## [WHAT THE EXERCISE ASKS]
Having located the line with "Text of this", repeat it and all remaining lines of the records exactly. Pictures do not belong in the answer.
- - - -
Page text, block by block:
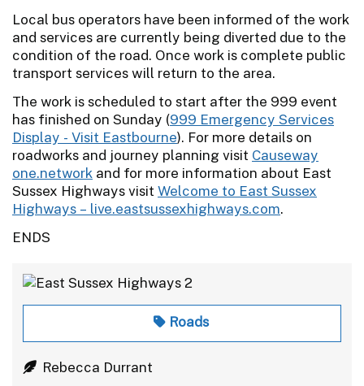
Local bus operators have been informed of the work
and services are currently being diverted due to the
condition of the road. Once work is complete public
transport services will return to the area.
The work is scheduled to start after the 999 event
has finished on Sunday (999 Emergency Services
Display - Visit Eastbourne). For more details on
roadworks and journey planning visit Causeway
one.network and for more information about East
Sussex Highways visit Welcome to East Sussex
Highways – live.eastsussexhighways.com.
ENDS
Roads
Rebecca Durrant
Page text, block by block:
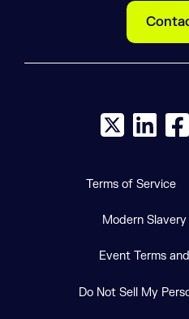
X social
Terms of Service
Modern
Event Terms
Do Not Sell My
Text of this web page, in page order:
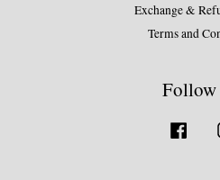
Exchange &
Terms and
Follow
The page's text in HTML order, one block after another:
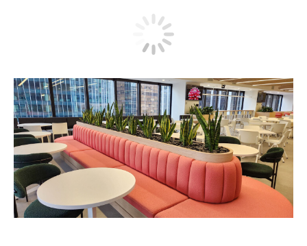
Boomi Office
- - - -
## [RESPONSE BELOW]
Text of this web page, in page order:
Exchange &
Terms and
Follow
The page's text in HTML order, one block after another:
Boomi Office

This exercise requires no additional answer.